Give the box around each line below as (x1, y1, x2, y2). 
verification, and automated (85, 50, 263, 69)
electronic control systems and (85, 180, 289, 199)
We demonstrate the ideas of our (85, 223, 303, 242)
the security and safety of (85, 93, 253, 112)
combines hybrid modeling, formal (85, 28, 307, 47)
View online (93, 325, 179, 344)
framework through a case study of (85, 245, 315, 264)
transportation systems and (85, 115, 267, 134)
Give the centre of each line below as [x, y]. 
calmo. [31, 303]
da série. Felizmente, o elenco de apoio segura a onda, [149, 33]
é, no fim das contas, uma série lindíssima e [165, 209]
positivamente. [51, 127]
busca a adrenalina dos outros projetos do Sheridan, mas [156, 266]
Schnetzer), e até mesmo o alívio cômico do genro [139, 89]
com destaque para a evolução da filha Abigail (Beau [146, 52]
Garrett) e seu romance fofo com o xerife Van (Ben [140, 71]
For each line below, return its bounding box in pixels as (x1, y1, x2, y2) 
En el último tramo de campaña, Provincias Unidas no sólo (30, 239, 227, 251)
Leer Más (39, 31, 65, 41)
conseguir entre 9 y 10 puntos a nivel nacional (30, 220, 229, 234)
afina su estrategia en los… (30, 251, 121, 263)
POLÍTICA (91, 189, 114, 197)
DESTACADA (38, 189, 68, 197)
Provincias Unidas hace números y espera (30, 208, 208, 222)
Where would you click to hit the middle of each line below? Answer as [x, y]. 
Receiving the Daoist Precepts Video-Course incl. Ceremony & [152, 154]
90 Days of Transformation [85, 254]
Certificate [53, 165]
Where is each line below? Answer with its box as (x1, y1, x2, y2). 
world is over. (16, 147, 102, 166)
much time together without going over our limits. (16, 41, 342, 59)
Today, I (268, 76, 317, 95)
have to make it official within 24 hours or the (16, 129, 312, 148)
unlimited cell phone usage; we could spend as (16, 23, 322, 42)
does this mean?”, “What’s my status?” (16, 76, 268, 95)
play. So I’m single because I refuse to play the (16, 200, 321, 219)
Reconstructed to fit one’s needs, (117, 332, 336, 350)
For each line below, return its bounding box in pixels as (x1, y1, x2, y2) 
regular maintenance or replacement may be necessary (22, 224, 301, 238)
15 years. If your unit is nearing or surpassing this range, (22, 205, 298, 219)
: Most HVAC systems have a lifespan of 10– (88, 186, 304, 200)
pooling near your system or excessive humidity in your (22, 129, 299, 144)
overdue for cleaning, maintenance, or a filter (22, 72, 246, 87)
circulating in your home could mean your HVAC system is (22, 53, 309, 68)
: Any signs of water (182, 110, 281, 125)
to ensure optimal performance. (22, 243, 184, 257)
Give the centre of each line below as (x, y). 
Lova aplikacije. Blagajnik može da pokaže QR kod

...

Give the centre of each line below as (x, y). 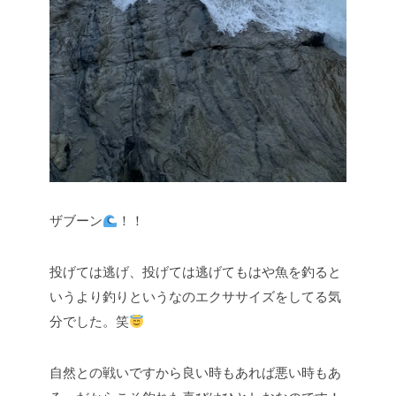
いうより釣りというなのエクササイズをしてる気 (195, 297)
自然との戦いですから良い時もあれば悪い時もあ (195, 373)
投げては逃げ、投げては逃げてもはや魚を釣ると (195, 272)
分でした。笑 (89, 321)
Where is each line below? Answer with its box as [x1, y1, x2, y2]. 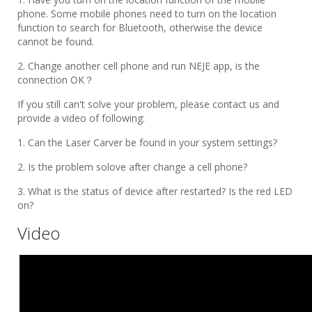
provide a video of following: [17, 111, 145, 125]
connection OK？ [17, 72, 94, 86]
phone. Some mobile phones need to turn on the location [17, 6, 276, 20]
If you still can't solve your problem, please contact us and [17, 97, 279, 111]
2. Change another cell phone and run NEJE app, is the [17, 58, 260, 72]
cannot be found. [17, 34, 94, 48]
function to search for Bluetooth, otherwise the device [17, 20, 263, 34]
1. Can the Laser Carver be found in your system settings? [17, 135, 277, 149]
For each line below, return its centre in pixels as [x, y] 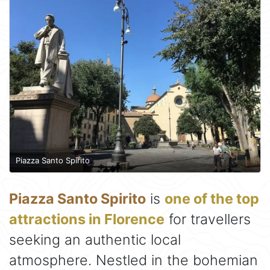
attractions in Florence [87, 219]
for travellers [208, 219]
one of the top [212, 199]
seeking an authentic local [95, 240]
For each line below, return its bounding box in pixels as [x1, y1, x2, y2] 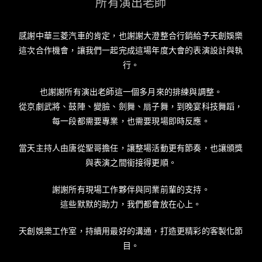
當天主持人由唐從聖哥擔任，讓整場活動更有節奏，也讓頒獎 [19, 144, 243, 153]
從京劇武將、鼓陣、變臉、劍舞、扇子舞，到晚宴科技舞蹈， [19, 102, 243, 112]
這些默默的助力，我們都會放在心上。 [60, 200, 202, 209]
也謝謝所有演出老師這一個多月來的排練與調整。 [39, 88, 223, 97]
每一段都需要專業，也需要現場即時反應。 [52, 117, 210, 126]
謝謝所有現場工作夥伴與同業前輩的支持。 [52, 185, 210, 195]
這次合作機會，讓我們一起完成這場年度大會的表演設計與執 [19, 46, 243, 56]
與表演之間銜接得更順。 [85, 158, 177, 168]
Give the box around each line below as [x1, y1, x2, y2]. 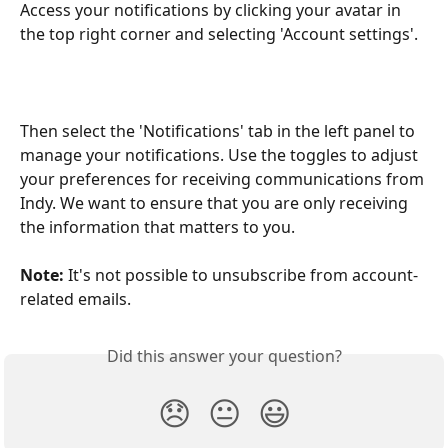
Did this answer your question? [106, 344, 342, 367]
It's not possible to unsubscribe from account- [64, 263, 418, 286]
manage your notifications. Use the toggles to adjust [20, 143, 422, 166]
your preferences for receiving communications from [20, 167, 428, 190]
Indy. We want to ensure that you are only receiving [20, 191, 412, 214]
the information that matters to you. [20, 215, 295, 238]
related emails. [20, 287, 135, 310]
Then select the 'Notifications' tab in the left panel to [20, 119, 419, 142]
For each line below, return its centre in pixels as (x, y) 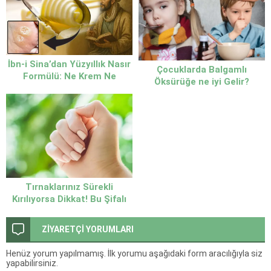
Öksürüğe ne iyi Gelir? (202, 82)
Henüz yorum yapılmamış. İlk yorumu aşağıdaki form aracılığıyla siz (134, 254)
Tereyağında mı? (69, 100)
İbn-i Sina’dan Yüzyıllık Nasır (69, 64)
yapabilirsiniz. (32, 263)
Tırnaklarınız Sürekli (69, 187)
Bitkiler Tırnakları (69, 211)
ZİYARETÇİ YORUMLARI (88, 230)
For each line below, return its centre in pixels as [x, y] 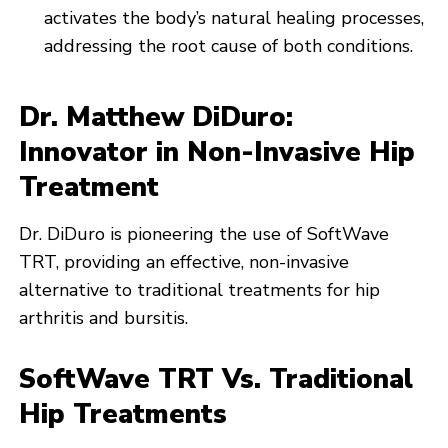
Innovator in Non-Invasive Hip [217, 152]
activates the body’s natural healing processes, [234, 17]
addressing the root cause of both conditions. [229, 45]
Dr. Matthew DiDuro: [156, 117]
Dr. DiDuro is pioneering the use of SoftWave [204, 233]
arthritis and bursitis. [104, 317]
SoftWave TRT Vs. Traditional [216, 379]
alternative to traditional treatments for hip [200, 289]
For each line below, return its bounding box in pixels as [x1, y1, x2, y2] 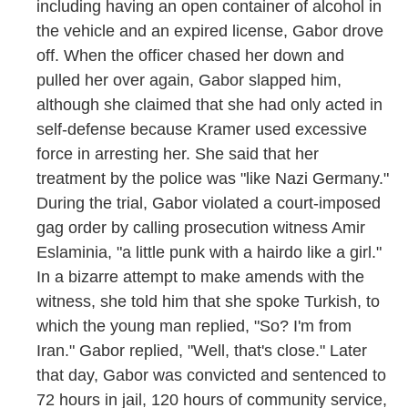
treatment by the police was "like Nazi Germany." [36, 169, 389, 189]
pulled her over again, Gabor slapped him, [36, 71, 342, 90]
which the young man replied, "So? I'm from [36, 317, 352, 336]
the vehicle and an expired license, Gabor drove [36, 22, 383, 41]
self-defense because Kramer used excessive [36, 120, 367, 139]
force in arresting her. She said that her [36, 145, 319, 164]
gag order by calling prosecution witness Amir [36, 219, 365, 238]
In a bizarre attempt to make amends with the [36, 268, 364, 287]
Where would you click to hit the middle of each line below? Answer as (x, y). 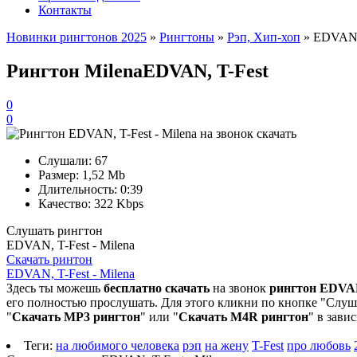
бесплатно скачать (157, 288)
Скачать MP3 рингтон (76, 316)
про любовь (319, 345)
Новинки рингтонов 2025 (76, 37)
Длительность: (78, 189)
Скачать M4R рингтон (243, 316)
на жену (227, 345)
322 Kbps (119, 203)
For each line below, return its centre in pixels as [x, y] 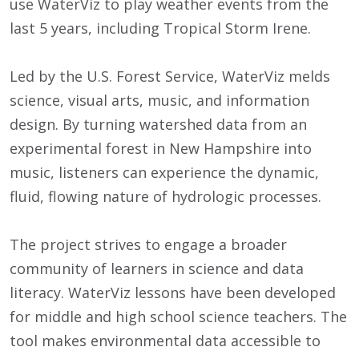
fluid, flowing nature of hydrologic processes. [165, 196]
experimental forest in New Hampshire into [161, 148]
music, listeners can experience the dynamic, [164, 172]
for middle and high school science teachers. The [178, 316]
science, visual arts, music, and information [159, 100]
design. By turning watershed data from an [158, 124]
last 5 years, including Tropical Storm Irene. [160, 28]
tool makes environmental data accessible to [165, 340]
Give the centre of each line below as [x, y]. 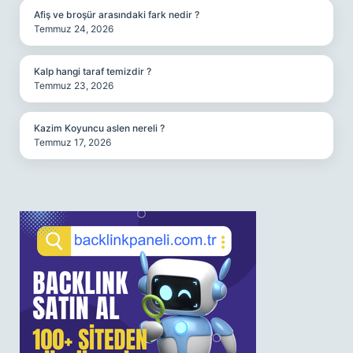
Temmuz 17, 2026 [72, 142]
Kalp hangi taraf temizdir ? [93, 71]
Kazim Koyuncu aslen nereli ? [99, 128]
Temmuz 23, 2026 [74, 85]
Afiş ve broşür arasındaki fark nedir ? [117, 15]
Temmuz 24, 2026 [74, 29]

## What needs to be done:
Reply with every line of the listing that has the string "music".

## Answer section:
music, listeners can experience the dynamic, [164, 172]
science, visual arts, music, and information [159, 100]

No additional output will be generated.